Forty Years of Computer Languages

C++ and object oriented programming


When programs grow: hundred of thousands of statements, the management become difficult with C-type languages. There are too many parts to manage, with too many correlations. A typical example of over-complex software is a graphical user interface, with a lot of intercorrelated elements: as windows, scroll bars, menu of different types, etc. Other examples are computer games, a very, very difficult and complex software.

The solution is to subdivide the problem in smaller parts, communicating with clear and standardized interfaces. Each part can be developed and can evolve in an autonomous way, as long as the interface doesn't change.

There is no support, in programs like FORTRAN or C, for this thing; a good solution for this problem is object oriented programming, introducing the concept of classes in computer languages.

Classes are similar to the structures of the C language: collections of heterogeneous things (named class members), but contain also the functions acting on them.

Some of the functions can be called outside the class and constitute what is called the interface of the class. They are refferd as "public members". Other functions are "private", used into the class, can't be wieved from the outside.

The programmer have to write a description of the class (the class declaration), usually placed in an header file. This description is used in the program to create object entities build with all the features of the class. These are named "instances" of the class; the class acts as a model for real object constructions.

By using the object oriented approach, a problem can be easily subdivided in smaller parts. It's not just a trick to make programming easier, it is also a different way of organizing the software structure and a new way to analyze the problems.

The focus is more on data than on procedures, and understanding the data and finding the best representation of data in term of classes is the key point of an object-oriented project.

This is not easy to do, and I've sometimes seen the object oriented approach leading to an over-structured software, an intricate beast impossible to manage. But, if used in the correct way, the object oriented approach is a very, very powerful tool.

Unfortunately, object programming is today also a common trend, all recent computer languages have classes, and object programming is used everywhere, most of times to add useless complexity to simple problems.

Classes where added to the C language by Bjarne Stroustrup, in the late seventies, Stroustrup took the classes from the Simula language and ported them to C, creating the language: "C with classes", to be used at the AT&T research laboratories. The language was renamed "C++" ,in 1983.

C++ is a language written by a programmer for programmers, with a very user-oriented approach, aimed at solving real problems and not designed following an abstract design scheme; moreover it was an extension of C, one of the most used language in that period. For these reasons C++ had a wide diffusion and became one of the most used object oriented programming languages.

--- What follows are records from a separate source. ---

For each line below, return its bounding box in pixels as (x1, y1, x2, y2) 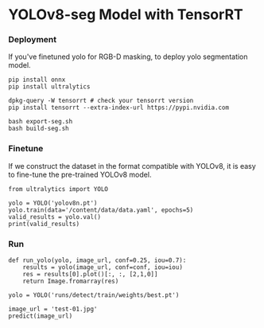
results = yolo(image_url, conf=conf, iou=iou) (22, 264, 183, 271)
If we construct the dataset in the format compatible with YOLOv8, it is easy (8, 161, 256, 170)
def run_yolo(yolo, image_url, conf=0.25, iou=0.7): (8, 256, 187, 264)
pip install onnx (8, 76, 66, 84)
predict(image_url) (8, 312, 73, 320)
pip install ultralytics (8, 83, 91, 91)
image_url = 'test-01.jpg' (8, 305, 98, 314)
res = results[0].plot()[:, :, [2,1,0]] (22, 271, 158, 279)
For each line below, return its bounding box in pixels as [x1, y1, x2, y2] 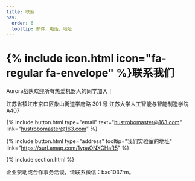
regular [6, 66, 43, 80]
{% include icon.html [6, 52, 114, 65]
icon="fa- [116, 52, 167, 65]
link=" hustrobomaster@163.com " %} [6, 125, 98, 133]
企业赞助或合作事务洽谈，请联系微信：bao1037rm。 [6, 168, 135, 176]
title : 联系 [6, 8, 34, 15]
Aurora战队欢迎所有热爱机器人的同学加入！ [6, 87, 113, 95]
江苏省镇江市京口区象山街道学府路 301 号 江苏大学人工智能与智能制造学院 [6, 100, 189, 107]
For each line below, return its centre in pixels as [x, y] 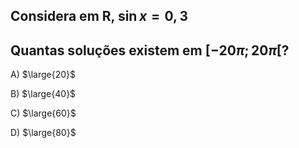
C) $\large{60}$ [43, 113]
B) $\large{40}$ [43, 94]
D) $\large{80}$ [43, 133]
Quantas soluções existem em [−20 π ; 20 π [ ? [150, 50]
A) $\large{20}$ [43, 75]
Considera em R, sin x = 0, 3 [99, 16]
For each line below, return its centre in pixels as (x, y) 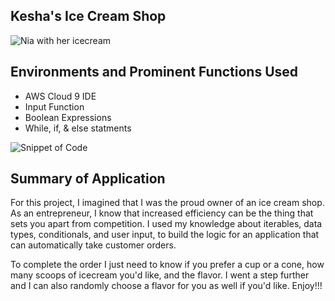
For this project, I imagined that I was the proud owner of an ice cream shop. (167, 203)
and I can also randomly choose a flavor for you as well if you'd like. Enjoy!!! (166, 286)
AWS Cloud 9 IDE (60, 96)
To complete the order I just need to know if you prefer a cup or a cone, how (167, 265)
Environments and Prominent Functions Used (154, 72)
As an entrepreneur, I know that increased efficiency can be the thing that (162, 213)
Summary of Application (88, 179)
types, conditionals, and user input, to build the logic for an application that (165, 235)
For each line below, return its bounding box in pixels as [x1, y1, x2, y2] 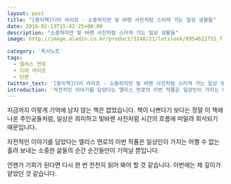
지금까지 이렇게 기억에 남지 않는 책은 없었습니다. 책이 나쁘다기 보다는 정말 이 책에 [7, 106, 223, 114]
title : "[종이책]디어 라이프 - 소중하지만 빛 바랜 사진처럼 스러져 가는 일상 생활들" [7, 16, 217, 23]
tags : [7, 54, 23, 62]
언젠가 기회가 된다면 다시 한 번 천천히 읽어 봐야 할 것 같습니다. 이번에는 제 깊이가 [7, 161, 221, 169]
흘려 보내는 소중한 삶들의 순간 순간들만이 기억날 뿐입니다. [7, 146, 159, 154]
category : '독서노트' [7, 48, 63, 55]
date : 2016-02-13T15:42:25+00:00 [7, 23, 103, 30]
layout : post [7, 10, 45, 17]

It was the preferred language for games and user interfaces, but also many science projects migrated to C++, as many big software projects at CERN. The success of C++ greatly contributed to give big emphasis to object programming.

The addition of classes to C++ didn't lead to a very clear language structure, and C++ looses the elegant essentiality of C. There are a lot of subtle details in C++ classes usage; too many features added, and more are introduced at each release of the standard. Some features are complex and can lead to very intricate software, as: inheritance details, templates and operator overload.

C++ seems more a patchwork of all the possible features, rather then a well conceived project. Too many things have been stuffed into the simple and elegant C structure.

But C++ is still a good language, and it is compatible with C, being (nearly) a superset of the C language. And you don't need all the features of C++ to write good programs.

In fact, after a careful reading the books of Meyers [1], I decided not only that I don't need all the C++ subtleties, but also that relying on the fine details of a language is very dangerous. Your software risk to be linked to a specific implementation of the language, it is more complicated, more difficult to read and to modify, impossible to translate in another language, or to port to a different architecture.

In computer science "simple is beautiful"; software subtleties has to be avoided. With modern, fast computers, extreme efficiency can be happily given away in exchange of a simpler structure [2] ; the real hassle isn't software writing, but maintenance. Software should be written from the beginning with the idea of make maintenance easy.

Some features of C++, and in general of object oriented languages, worth to be mentioned here, because they are major steps toward a greater level of abstraction in computer programming:

This is not all, they are adding new particular features to C++ at any revision. We had a revision in 2014, another in 2017; for revision details see: https://isocpp.org/std/status



Notes

1
"Effective C++" and "More Effective C++", by Scott Meyers,Addison Wesley 2005, 1996
2
Struggling with some tricky structured software (written by myself), I once realized that: "simple is beautiful" is a must in computer programming.
But sometimes "dumb is beautiful" is a better choice.